- INSTRUCTIONS TO FOLLOW
Give the lines again, unchanged, starting with the line containing "Johnson (Earl) v R" and ending with the last line of the data below.

Data extracted from a collection

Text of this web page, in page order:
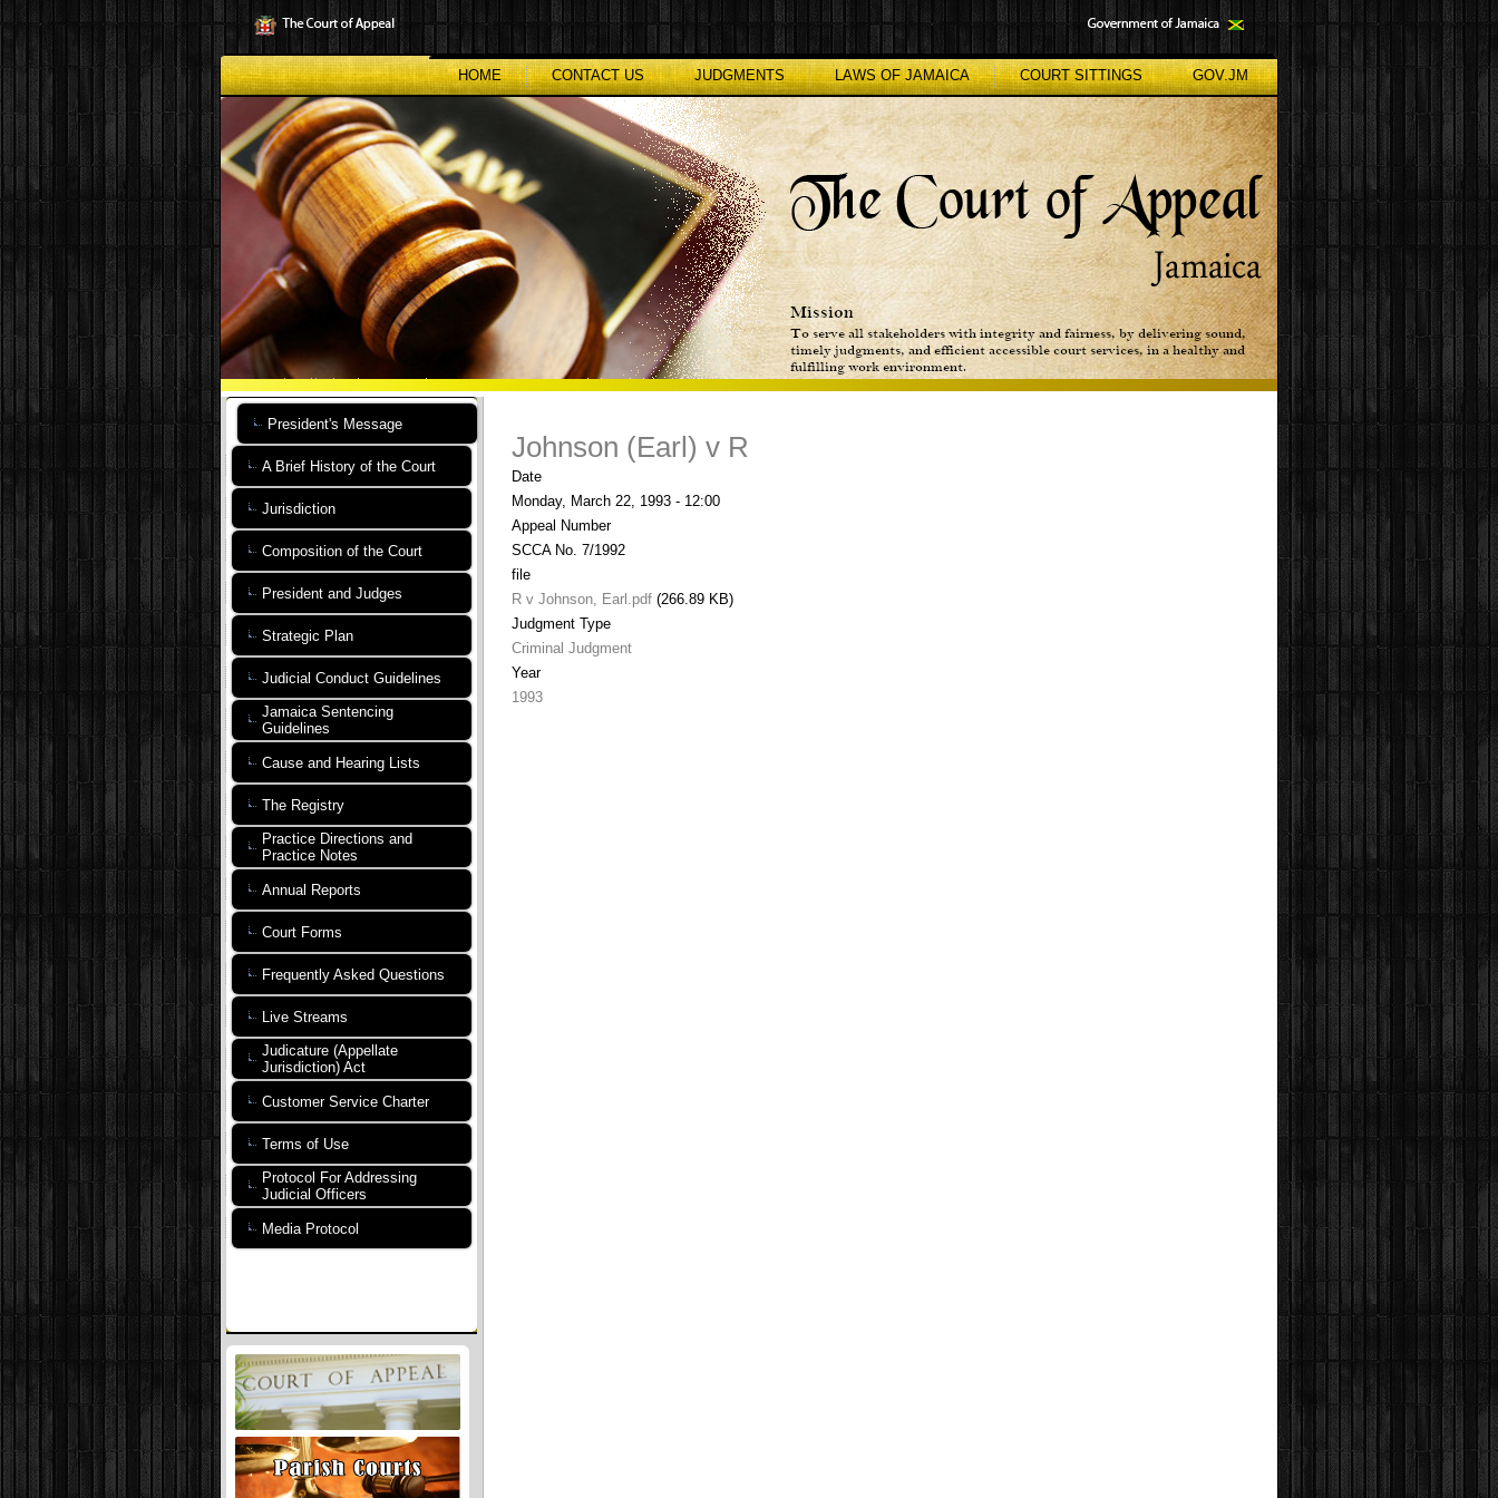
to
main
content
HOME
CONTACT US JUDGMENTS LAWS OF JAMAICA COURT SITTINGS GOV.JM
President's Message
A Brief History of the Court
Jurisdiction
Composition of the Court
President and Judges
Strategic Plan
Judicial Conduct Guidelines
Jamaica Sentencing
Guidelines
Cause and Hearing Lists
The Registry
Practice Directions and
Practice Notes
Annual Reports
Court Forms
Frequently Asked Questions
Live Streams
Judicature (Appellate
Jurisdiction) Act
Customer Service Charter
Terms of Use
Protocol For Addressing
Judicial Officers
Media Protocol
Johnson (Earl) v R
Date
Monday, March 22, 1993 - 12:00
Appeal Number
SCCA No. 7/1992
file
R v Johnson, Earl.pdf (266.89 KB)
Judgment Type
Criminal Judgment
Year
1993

- SOLUTION TO THE EXERCISE
Johnson (Earl) v R
Date
Monday, March 22, 1993 - 12:00
Appeal Number
SCCA No. 7/1992
file
R v Johnson, Earl.pdf (266.89 KB)
Judgment Type
Criminal Judgment
Year
1993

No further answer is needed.